Available data:
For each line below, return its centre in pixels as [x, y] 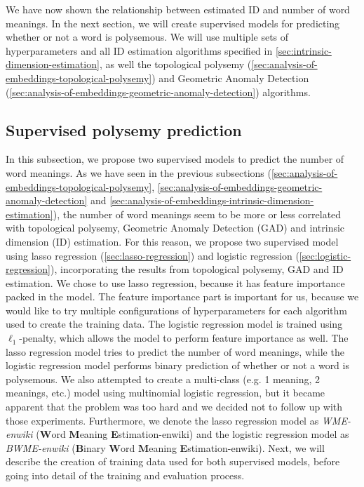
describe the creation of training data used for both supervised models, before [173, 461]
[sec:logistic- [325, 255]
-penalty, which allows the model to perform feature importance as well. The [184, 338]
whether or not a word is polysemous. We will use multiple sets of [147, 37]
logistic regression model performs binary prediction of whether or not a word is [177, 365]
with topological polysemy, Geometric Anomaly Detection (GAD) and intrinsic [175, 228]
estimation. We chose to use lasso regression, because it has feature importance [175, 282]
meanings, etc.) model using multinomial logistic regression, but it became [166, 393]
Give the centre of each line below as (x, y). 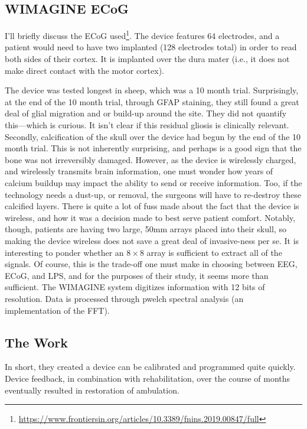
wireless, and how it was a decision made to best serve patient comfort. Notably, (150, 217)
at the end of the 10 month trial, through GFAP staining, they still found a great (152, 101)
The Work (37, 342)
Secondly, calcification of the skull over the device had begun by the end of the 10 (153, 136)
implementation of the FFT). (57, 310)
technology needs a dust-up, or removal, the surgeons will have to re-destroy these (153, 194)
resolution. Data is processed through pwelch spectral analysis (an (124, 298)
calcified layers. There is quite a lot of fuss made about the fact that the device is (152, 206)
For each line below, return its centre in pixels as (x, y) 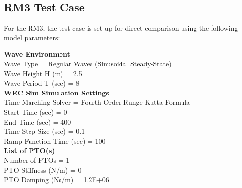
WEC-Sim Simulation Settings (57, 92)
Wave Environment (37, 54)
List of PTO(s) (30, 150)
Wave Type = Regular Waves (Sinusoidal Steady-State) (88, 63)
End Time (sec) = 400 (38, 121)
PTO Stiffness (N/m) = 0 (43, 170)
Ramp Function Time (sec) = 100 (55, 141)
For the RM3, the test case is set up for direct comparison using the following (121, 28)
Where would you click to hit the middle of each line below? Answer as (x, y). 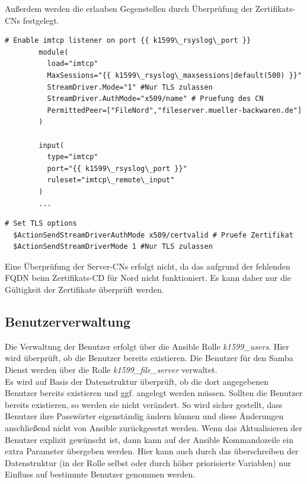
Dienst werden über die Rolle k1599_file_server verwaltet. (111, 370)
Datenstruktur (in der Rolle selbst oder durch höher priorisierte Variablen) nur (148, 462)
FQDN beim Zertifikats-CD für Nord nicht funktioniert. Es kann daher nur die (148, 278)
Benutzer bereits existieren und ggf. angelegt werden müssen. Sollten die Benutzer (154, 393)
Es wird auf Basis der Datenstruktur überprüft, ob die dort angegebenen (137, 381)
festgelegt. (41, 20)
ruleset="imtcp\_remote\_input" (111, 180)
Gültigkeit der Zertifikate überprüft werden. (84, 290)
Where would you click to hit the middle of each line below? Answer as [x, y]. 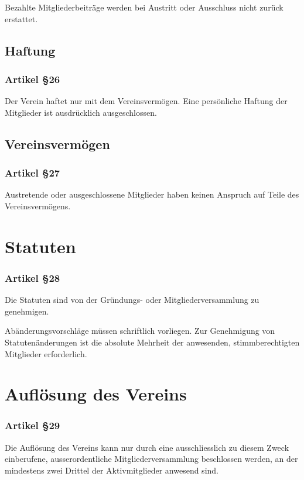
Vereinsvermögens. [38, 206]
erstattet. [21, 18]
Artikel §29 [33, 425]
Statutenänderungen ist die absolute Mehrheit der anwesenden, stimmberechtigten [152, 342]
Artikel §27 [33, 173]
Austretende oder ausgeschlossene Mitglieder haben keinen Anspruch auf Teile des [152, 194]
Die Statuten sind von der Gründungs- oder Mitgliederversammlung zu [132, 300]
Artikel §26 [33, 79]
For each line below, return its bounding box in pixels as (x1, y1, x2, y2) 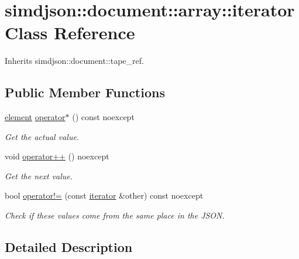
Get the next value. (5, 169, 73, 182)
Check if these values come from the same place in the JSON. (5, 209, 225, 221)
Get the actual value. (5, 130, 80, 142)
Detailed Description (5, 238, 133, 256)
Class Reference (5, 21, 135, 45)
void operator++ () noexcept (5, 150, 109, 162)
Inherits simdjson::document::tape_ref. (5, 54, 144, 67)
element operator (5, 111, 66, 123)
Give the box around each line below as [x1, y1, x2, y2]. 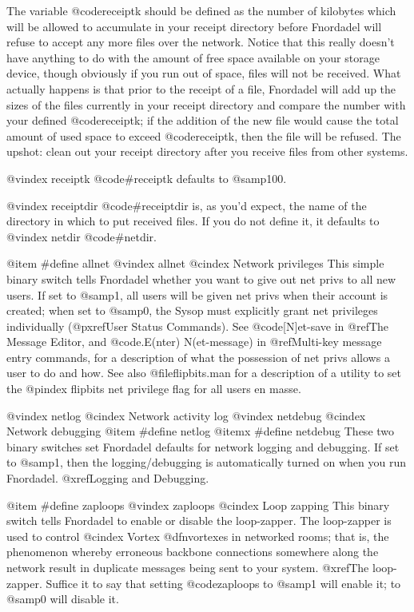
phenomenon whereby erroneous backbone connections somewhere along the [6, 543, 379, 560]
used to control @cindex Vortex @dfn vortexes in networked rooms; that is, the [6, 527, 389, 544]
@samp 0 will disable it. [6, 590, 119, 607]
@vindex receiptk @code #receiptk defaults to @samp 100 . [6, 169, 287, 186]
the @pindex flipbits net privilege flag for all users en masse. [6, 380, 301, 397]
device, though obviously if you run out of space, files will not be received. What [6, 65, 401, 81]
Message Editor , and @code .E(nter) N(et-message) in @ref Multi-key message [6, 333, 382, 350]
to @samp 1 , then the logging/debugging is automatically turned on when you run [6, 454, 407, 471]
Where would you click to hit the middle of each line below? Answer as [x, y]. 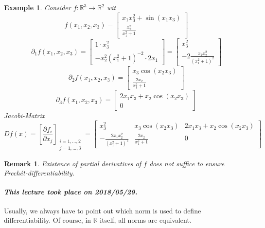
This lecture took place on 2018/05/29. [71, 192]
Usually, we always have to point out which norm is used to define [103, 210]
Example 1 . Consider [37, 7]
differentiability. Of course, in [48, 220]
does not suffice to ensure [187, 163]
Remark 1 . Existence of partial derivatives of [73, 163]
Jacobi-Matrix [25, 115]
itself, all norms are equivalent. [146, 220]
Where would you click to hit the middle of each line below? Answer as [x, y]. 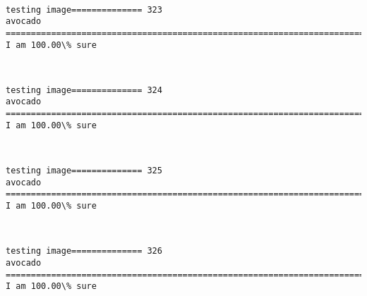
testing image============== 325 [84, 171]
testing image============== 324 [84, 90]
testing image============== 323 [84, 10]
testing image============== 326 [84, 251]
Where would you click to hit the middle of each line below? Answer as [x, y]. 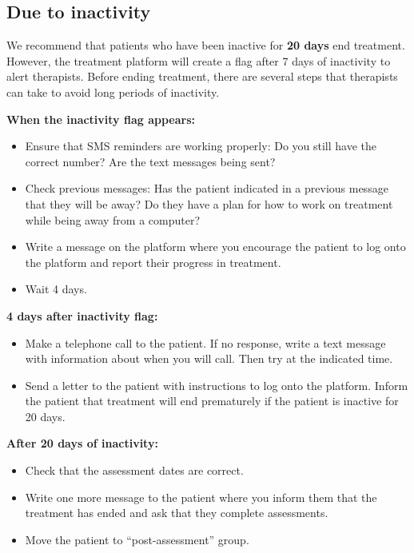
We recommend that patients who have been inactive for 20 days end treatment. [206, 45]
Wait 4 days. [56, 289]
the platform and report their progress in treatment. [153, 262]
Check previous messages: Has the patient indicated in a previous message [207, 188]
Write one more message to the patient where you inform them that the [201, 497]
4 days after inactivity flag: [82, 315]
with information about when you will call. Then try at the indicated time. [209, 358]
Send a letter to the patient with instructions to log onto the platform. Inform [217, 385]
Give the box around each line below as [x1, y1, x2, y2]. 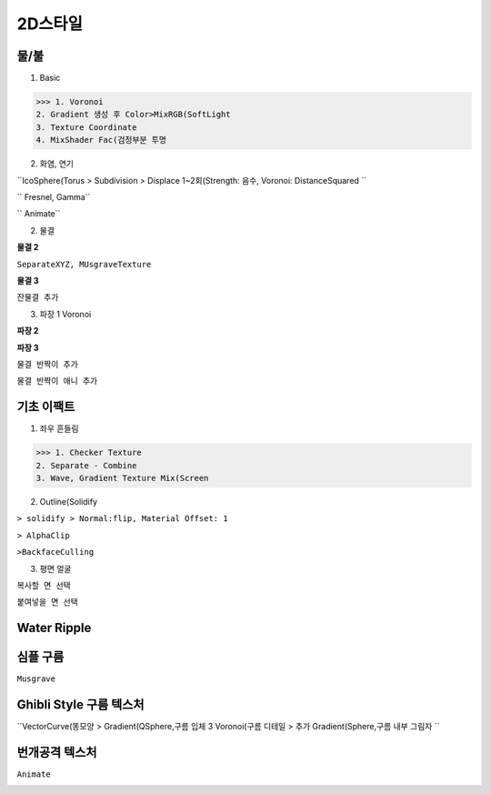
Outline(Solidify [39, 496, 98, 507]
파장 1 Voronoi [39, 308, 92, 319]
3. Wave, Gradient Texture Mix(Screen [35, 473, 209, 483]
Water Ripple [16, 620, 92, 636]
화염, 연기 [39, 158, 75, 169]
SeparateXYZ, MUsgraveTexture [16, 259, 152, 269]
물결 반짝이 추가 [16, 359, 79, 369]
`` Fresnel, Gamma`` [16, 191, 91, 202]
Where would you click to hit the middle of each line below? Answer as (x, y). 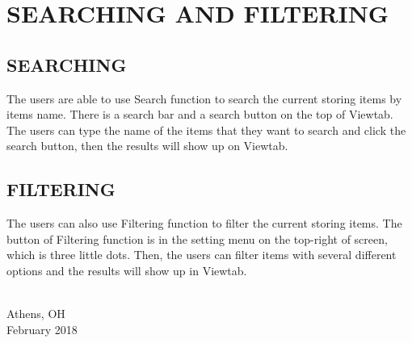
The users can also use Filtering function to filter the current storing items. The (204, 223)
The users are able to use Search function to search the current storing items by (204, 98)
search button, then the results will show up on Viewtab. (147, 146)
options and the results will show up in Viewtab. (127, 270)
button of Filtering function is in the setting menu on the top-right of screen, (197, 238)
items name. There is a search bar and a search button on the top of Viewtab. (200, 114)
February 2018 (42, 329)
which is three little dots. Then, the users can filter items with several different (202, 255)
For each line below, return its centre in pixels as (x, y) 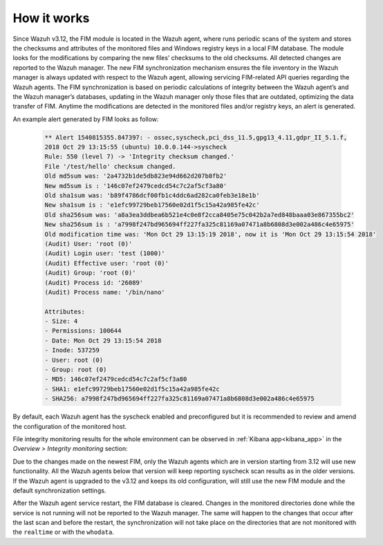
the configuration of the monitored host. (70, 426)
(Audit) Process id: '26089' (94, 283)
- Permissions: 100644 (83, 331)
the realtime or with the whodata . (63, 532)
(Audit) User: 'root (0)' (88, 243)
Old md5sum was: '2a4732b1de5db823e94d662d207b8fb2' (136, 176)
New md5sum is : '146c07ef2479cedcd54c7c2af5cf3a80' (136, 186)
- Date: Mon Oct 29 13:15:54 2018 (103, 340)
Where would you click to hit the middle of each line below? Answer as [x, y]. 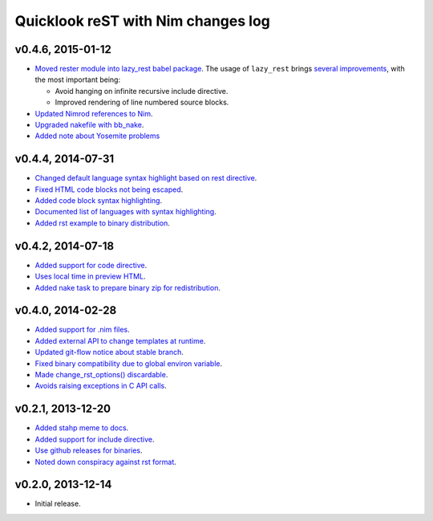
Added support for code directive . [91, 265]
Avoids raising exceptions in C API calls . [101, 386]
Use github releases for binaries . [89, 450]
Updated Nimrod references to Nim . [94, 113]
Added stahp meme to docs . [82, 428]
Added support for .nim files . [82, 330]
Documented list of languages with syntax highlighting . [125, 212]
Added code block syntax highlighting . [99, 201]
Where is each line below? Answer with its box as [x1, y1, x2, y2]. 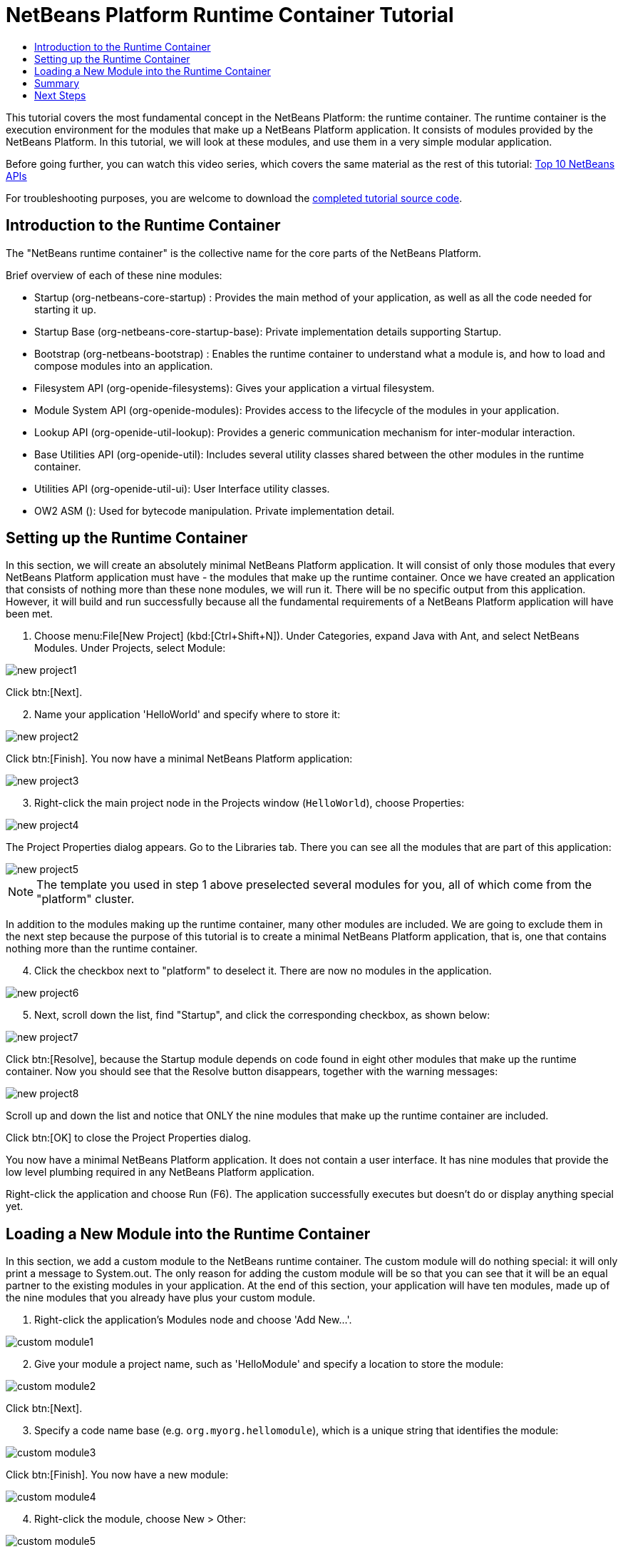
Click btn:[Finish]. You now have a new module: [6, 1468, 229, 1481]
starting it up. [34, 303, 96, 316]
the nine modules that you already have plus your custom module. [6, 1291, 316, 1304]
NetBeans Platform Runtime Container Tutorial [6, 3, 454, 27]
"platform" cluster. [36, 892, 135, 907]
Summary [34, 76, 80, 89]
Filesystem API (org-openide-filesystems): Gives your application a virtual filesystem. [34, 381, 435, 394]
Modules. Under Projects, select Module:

Task directions:
Each line that contains "button" is to be copied from the listing above.

Answer box:
search button, then the results will show up on Viewtab. (147, 146)
button of Filtering function is in the setting menu on the top-right of screen, (197, 238)
items name. There is a search bar and a search button on the top of Viewtab. (200, 114)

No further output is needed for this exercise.